**Task to complete**:
Copy each line of the data that has "diamond" in it.

**********

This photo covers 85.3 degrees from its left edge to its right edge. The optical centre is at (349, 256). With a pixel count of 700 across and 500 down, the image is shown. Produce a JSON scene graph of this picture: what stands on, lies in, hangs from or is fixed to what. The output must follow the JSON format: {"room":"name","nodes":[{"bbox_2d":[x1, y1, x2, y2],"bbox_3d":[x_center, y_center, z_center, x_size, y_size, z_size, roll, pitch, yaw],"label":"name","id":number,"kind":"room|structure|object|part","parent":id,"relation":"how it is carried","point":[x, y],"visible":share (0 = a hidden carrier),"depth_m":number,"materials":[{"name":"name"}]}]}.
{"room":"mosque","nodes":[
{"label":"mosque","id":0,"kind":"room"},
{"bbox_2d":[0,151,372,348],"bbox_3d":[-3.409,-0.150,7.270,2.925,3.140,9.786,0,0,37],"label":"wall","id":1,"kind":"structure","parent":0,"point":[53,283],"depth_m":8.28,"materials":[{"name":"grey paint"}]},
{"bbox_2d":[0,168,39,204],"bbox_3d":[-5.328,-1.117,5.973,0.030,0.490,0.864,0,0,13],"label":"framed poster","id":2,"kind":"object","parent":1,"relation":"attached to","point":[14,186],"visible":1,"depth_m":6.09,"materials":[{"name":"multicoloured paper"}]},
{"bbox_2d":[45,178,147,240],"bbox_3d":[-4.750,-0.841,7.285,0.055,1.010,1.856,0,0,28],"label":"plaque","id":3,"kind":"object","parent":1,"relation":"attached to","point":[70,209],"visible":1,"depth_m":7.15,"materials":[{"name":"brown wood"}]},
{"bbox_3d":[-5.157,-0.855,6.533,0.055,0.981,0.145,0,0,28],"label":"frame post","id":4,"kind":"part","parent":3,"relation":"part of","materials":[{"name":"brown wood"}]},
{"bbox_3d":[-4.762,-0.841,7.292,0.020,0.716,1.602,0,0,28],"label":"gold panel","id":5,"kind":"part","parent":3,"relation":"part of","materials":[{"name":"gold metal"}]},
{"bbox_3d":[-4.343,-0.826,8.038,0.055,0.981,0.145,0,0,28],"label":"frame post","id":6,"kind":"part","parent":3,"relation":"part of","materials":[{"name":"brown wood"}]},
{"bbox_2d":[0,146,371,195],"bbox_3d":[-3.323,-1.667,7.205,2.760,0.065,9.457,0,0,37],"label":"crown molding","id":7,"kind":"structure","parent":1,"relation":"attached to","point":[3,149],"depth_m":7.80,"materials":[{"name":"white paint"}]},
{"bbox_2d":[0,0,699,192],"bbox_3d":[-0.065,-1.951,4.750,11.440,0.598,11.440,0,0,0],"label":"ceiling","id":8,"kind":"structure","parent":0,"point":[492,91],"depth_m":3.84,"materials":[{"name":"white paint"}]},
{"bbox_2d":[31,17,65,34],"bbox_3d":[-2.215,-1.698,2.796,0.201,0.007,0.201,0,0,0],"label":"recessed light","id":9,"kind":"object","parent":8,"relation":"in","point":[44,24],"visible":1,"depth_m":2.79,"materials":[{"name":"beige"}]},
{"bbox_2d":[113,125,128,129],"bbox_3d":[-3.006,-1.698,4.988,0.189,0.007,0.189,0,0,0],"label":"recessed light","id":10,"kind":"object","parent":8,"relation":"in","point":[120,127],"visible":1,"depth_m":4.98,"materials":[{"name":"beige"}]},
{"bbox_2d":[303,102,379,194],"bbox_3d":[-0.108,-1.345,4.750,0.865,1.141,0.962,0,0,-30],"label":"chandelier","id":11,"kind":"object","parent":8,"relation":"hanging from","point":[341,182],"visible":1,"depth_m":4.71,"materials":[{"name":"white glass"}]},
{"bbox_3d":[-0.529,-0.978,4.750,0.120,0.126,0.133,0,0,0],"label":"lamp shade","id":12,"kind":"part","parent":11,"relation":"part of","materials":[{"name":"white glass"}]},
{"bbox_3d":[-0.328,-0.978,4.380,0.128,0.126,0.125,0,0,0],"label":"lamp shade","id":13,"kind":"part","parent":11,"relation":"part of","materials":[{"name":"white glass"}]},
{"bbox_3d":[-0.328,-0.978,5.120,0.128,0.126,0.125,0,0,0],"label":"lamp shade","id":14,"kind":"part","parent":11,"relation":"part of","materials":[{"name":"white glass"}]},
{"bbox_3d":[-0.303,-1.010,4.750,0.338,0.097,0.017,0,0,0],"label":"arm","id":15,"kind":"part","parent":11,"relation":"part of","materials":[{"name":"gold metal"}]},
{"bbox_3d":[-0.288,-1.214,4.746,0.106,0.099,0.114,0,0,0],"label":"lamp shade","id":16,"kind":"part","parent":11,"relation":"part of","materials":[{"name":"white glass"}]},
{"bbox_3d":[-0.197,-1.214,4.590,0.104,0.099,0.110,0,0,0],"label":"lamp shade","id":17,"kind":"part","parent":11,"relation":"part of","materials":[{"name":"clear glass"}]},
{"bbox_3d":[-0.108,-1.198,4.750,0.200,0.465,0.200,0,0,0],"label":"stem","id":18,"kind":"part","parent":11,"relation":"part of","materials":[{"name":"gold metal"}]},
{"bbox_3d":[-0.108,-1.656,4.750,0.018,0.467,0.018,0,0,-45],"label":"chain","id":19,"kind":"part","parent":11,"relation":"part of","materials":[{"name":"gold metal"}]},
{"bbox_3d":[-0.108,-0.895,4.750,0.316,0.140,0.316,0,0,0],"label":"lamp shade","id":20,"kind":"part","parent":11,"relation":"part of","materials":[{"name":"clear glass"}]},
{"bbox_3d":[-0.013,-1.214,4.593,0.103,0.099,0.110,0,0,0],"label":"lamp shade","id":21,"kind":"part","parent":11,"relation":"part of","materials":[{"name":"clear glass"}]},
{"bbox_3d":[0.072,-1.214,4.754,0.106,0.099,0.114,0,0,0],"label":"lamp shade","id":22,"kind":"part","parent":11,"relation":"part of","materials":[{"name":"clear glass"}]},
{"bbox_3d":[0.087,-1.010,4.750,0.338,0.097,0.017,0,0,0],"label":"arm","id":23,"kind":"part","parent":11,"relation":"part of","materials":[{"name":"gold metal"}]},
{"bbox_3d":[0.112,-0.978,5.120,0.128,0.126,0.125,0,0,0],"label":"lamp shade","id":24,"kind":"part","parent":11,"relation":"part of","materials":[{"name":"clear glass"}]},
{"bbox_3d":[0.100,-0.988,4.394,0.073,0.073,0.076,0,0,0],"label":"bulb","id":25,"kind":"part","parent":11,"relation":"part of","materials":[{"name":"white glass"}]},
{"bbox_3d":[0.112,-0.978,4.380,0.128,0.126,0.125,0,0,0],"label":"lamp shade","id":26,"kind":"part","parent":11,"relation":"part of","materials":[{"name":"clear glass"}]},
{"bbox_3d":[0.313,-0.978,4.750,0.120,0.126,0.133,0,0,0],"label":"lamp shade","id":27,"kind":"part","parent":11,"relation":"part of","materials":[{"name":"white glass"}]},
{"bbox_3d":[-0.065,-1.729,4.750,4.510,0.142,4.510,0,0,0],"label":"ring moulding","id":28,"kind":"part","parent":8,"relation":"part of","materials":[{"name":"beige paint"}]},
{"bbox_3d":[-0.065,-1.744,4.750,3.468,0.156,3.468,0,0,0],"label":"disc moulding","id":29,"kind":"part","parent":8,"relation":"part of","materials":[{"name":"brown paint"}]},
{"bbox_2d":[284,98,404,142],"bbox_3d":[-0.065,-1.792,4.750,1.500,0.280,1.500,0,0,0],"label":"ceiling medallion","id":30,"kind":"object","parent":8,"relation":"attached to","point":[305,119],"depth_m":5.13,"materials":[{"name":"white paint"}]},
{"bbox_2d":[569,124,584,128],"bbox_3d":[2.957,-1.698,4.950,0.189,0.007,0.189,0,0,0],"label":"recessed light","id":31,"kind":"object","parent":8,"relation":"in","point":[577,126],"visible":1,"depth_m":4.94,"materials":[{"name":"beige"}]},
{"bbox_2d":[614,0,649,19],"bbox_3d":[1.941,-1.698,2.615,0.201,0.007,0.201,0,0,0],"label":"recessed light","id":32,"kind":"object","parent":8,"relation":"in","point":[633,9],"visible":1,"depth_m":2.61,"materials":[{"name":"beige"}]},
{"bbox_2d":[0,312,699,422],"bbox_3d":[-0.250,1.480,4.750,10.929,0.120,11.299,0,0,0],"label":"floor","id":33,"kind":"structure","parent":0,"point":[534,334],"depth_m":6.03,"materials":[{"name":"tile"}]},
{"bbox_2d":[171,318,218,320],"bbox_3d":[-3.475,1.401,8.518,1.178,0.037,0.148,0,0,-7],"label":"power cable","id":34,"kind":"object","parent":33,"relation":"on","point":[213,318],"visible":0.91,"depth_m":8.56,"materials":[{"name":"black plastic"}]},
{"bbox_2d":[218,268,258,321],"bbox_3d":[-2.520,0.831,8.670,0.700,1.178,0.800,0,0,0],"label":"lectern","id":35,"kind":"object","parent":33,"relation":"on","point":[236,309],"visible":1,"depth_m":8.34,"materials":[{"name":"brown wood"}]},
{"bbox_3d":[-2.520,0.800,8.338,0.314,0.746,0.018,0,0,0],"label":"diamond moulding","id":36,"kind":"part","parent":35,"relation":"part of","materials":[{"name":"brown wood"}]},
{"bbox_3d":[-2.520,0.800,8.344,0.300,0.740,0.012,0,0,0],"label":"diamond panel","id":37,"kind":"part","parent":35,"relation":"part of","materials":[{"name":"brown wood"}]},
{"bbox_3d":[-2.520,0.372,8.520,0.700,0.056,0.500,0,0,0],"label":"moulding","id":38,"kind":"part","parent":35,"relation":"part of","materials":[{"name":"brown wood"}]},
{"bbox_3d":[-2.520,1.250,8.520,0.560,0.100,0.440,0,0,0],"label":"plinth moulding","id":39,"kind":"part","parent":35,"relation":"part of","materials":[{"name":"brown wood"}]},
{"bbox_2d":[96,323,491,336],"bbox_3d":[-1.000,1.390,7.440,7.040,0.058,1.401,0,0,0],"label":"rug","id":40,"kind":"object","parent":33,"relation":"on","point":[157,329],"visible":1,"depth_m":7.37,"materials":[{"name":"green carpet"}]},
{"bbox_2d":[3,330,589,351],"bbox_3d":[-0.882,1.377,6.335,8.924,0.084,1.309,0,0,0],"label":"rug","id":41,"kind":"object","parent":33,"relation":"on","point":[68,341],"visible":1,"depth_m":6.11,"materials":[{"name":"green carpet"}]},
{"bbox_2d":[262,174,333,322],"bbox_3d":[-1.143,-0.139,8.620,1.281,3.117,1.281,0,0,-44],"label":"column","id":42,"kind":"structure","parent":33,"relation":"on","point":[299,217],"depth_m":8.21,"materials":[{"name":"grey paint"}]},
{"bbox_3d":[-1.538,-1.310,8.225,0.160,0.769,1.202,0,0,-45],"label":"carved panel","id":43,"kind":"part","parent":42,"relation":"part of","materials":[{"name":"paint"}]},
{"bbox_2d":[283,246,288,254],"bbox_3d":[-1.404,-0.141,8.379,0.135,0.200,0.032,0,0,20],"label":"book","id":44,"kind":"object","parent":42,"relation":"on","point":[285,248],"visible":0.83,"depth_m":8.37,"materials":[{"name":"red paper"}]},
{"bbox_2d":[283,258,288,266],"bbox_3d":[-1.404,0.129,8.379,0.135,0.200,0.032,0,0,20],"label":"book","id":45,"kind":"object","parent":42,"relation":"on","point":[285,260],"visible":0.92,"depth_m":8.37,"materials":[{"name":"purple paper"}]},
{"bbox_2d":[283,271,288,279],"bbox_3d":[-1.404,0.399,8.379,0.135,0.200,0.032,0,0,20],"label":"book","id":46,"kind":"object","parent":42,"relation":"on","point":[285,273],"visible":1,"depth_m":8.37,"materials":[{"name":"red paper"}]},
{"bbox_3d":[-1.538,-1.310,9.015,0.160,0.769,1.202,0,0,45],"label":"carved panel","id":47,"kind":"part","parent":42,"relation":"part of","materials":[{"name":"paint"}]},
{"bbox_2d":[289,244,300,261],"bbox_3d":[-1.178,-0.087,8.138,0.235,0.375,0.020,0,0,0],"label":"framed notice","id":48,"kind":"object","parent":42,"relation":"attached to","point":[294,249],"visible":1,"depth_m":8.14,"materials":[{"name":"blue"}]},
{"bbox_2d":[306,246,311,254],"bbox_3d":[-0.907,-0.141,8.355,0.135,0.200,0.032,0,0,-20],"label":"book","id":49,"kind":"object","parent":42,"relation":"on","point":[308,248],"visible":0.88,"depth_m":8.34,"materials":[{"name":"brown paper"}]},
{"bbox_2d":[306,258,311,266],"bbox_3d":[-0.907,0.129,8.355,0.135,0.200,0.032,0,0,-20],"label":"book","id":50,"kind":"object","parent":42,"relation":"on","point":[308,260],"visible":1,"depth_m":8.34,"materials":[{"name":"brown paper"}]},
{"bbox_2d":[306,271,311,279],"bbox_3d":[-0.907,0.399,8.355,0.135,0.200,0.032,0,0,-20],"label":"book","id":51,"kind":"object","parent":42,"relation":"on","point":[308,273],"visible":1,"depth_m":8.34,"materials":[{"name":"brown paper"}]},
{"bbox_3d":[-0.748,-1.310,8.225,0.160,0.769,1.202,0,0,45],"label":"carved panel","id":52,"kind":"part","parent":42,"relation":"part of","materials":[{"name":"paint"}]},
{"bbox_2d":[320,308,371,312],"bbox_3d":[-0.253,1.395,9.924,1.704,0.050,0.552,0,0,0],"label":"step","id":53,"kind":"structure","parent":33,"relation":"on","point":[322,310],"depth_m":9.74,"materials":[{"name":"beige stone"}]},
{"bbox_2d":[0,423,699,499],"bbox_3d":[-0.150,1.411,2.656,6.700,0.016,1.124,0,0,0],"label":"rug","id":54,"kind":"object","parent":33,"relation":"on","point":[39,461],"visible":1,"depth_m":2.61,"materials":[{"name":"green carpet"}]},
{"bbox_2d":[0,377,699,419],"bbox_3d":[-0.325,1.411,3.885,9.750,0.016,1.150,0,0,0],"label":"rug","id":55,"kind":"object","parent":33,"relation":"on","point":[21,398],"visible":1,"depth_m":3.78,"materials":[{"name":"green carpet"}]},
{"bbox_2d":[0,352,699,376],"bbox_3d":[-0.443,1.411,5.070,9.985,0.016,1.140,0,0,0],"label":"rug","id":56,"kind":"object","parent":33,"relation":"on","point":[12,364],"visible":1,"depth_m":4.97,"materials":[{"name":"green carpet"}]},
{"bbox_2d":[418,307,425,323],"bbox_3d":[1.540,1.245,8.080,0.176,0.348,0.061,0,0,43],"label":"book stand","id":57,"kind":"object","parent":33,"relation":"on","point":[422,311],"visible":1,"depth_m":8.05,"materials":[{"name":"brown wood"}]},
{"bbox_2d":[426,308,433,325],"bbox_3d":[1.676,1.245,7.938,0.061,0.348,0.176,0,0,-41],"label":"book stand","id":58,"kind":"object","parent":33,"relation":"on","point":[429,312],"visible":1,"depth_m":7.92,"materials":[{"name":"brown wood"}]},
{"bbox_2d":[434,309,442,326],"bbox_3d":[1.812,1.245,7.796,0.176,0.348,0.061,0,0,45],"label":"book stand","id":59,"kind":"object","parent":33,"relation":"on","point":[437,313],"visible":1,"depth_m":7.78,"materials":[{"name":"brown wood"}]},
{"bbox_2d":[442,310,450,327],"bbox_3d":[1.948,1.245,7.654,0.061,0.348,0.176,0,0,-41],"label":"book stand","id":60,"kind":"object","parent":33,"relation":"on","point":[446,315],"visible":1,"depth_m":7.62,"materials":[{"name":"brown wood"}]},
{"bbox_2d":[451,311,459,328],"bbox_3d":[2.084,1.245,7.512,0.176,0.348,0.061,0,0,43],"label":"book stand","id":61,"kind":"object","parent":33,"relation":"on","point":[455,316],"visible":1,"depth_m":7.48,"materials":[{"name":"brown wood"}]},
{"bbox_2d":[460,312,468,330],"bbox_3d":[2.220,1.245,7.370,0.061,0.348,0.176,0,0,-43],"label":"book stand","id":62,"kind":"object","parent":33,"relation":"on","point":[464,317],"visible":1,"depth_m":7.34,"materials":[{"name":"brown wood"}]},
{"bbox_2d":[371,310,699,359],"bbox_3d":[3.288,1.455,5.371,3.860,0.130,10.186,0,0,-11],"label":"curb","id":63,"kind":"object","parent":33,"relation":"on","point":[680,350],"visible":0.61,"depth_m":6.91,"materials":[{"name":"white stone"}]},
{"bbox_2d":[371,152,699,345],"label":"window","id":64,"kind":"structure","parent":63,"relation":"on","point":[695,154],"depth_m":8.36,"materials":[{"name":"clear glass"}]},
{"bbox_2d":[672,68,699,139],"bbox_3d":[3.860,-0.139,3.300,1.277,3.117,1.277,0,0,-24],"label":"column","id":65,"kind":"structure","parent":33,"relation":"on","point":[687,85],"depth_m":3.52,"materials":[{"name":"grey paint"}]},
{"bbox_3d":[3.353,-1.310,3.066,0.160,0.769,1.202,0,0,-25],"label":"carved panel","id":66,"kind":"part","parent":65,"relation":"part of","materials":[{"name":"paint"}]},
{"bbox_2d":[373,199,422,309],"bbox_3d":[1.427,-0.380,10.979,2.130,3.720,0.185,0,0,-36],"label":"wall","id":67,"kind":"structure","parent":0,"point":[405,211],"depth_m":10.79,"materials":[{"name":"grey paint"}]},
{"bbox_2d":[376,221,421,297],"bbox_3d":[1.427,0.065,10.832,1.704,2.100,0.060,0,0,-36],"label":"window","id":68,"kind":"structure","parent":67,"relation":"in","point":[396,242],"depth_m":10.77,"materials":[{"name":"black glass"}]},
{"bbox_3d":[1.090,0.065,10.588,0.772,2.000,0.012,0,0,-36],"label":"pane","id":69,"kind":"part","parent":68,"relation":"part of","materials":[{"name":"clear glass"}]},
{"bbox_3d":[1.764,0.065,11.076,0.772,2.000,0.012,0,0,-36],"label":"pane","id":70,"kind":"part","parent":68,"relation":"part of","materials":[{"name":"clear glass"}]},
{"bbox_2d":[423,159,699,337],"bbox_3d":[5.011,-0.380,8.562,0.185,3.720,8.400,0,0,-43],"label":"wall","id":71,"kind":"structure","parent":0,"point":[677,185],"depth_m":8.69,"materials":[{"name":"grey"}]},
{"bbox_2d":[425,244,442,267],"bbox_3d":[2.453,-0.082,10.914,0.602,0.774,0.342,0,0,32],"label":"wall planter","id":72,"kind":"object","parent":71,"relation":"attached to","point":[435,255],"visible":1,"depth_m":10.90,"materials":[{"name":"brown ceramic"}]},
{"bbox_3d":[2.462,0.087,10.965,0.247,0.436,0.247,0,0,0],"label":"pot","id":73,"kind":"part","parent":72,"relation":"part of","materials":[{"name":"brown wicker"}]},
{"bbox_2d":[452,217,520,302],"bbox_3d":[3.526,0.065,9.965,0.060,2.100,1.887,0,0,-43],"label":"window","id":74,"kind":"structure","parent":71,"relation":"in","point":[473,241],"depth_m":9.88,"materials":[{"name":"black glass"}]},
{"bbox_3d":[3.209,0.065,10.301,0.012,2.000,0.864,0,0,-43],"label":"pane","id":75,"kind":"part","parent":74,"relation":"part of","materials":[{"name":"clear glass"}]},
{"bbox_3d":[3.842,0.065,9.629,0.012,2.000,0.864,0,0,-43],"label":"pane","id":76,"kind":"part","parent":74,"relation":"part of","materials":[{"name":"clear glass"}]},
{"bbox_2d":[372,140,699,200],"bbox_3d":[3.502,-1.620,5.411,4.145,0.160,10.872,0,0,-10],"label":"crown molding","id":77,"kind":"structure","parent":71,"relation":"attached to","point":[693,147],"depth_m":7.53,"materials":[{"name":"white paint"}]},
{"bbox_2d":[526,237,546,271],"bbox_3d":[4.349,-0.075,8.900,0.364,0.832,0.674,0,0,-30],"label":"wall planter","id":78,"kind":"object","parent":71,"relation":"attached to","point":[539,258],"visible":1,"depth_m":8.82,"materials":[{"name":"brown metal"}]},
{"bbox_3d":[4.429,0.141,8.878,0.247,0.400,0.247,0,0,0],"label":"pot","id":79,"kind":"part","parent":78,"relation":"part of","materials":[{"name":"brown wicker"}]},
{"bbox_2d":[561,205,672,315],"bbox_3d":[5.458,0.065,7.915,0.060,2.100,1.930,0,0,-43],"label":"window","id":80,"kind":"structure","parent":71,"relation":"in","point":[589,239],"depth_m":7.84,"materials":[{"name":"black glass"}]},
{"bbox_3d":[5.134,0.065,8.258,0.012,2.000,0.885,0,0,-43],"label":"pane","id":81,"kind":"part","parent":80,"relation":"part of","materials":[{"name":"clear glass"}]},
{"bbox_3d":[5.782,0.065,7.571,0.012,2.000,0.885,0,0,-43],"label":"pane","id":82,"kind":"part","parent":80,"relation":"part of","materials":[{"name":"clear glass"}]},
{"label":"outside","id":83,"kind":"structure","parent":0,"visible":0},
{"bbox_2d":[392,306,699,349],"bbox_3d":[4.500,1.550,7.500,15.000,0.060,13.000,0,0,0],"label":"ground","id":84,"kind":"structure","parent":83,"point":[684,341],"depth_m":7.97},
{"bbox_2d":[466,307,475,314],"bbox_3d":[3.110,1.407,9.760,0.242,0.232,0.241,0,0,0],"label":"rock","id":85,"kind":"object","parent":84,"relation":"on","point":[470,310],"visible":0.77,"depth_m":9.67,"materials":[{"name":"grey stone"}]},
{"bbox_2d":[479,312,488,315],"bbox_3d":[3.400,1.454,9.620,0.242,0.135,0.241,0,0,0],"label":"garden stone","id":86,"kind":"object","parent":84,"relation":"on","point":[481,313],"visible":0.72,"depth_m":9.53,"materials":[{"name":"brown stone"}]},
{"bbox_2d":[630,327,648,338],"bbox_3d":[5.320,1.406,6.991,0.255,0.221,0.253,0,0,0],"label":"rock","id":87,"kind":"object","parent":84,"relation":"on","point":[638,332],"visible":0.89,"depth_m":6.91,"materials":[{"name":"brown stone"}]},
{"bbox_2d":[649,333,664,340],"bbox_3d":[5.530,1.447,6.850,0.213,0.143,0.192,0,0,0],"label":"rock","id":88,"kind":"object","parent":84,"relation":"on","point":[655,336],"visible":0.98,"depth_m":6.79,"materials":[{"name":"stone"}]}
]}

**********

**Answer for the task**:
{"bbox_3d":[-2.520,0.800,8.338,0.314,0.746,0.018,0,0,0],"label":"diamond moulding","id":36,"kind":"part","parent":35,"relation":"part of","materials":[{"name":"brown wood"}]},
{"bbox_3d":[-2.520,0.800,8.344,0.300,0.740,0.012,0,0,0],"label":"diamond panel","id":37,"kind":"part","parent":35,"relation":"part of","materials":[{"name":"brown wood"}]},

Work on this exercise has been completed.